## Task item
Which lines in the data contain the word "molecular"? Please copy each of them.

## Record set
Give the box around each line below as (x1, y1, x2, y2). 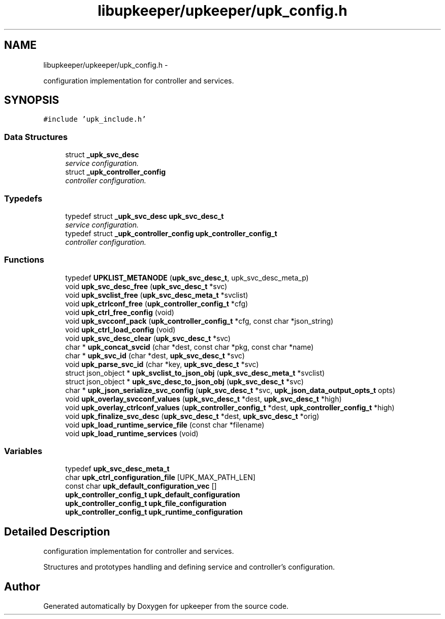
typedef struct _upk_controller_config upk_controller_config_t (65, 229, 277, 238)
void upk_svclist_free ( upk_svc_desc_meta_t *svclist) (65, 290, 248, 299)
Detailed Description (4, 525, 110, 538)
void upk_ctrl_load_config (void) (65, 325, 176, 334)
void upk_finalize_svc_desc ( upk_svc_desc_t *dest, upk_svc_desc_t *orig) (65, 411, 320, 420)
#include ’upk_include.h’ (43, 115, 146, 124)
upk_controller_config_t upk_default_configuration (65, 490, 240, 499)
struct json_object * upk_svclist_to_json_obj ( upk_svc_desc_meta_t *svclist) (65, 368, 325, 377)
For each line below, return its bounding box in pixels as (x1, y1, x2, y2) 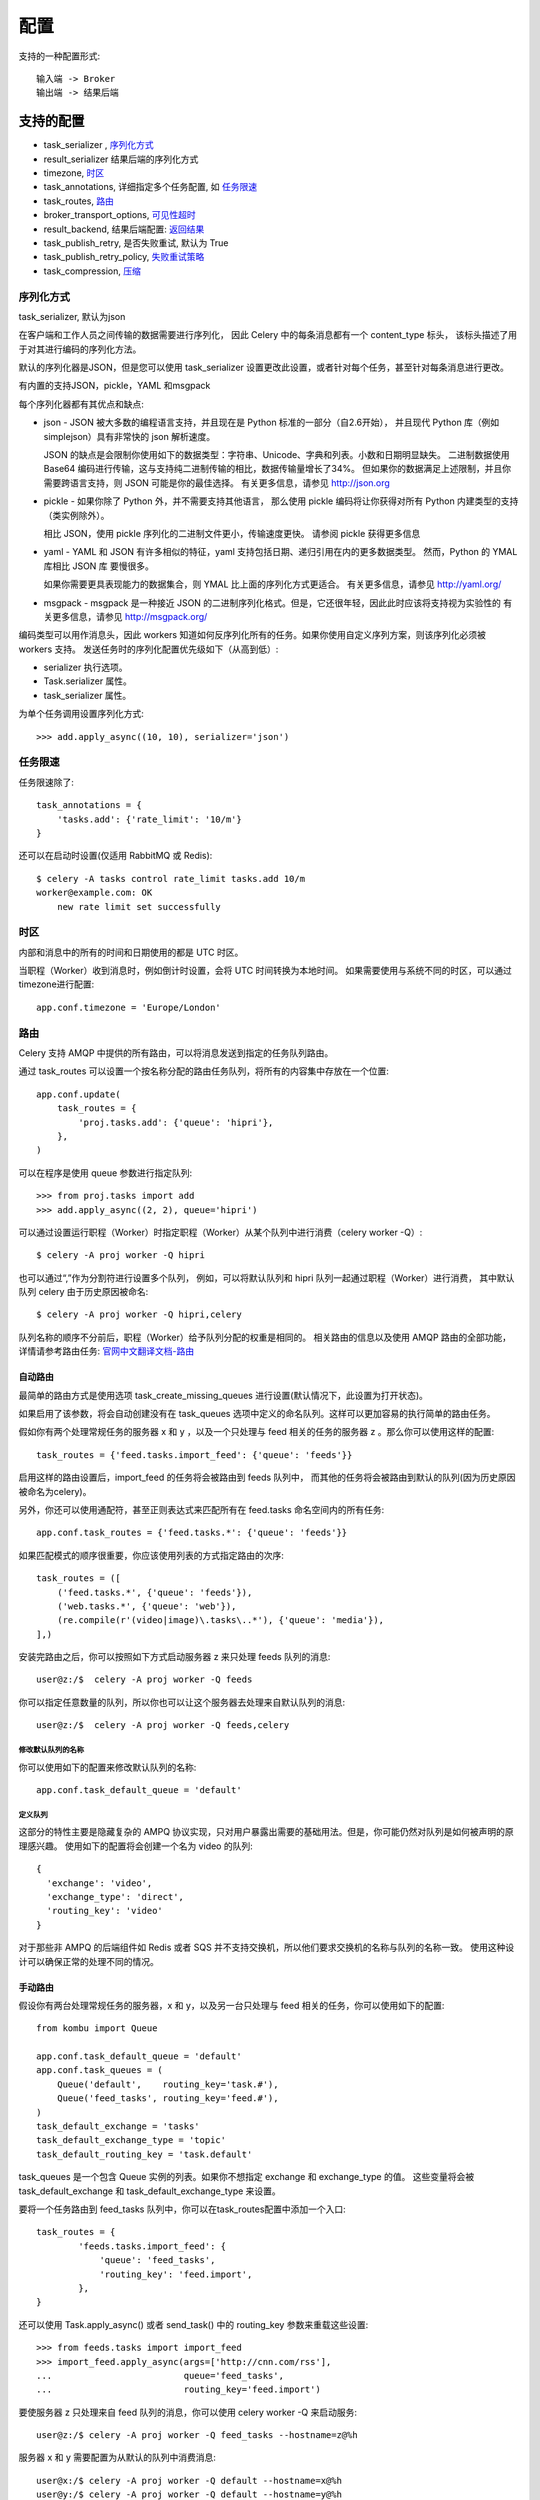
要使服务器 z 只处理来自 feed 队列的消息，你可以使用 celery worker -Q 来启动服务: (18, 2406, 358, 2418)
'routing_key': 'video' (46, 1905, 164, 1917)
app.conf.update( (36, 1088, 121, 1100)
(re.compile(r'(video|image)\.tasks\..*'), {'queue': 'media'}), (56, 1615, 385, 1626)
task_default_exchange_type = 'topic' (36, 2135, 227, 2146)
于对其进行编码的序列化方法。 (18, 343, 142, 355)
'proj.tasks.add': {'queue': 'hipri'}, (78, 1116, 274, 1128)
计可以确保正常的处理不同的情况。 (18, 1955, 159, 1967)
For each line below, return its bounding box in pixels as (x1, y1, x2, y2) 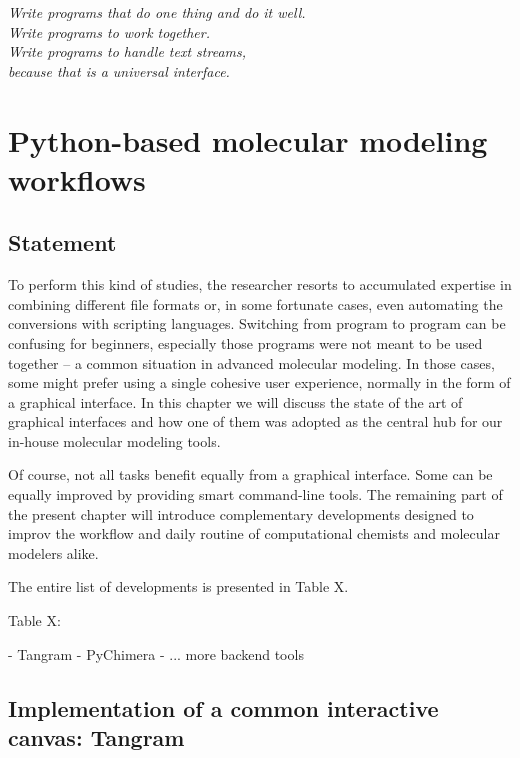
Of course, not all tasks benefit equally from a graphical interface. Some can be (8, 464, 493, 485)
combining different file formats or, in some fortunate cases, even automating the (8, 293, 503, 314)
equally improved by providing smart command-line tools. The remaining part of (8, 484, 503, 505)
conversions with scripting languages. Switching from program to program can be (8, 313, 506, 334)
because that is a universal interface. (8, 60, 230, 81)
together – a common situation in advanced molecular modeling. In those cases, (8, 352, 495, 373)
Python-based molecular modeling (8, 119, 488, 160)
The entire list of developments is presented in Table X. (8, 576, 349, 597)

## Response to this exercise
together – a common situation in advanced molecular modeling. In those cases, (8, 352, 495, 373)
Python-based molecular modeling (8, 119, 488, 160)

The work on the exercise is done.